Adi Parwa

Personal information
- Full name: I Nyoman Adi Parwa
- Date of birth: 4 May 1994 (age 32)
- Place of birth: Jimbaran, Indonesia
- Height: 1.79 m (5 ft 10 in)
- Position: Defender

Team information
- Current team: Persekabpas Pasuruan
- Number: 87

Youth career
- 2003: SSB Putra Perkanthi Jimbaran
- 2009: Villa 2000
- 2010: Perseden Denpasar
- 2012: PS Badung
- 2013: Persib Bandung

Senior career*
- Years: Team / Apps / (Gls)
- 2014: PS Badung / 3 / (0)
- 2015–2019: Bali United / 14 / (1)
- 2017: → Persikad Depok (loan) / 14 / (0)
- 2017: → Celebest (loan) / 11 / (0)
- 2019: → Sulut United (loan) / 8 / (1)
- 2019–2021: Sulut United / 1 / (0)
- 2021: Badak Lampung / 5 / (0)
- 2022–2023: PSDS Deli Serdang / 0 / (0)
- 2023–2024: Kartanegara / 0 / (0)
- 2024–: Persekabpas Pasuruan / 10 / (0)

= Adi Parwa =

Indonesian association footballer

I Nyoman Adi Parwa (born 4 May 1994) is an Indonesian professional footballer who plays as a defender for Liga Nusantara club Persekabpas Pasuruan.

==Club career==
===Sulut United===
He was signed for Sulut United to play in Liga 2 in the 2020 season.
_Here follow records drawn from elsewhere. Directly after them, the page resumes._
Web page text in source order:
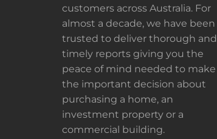
customers across Australia. For
almost a decade, we have been
trusted to deliver thorough and
timely reports giving you the
peace of mind needed to make
the important decision about
purchasing a home, an
investment property or a
commercial building.

This season was suspended on 27 March 2020 due to the COVID-19 pandemic. The season was abandoned and was declared void on 20 January 2021.

===Badak Lampung===
In 2021, Adi Parwa signed a contract with Indonesian Liga 2 club Badak Lampung. He made his league debut on 4 October against PSKC Cimahi at the Gelora Bung Karno Madya Stadium, Jakarta.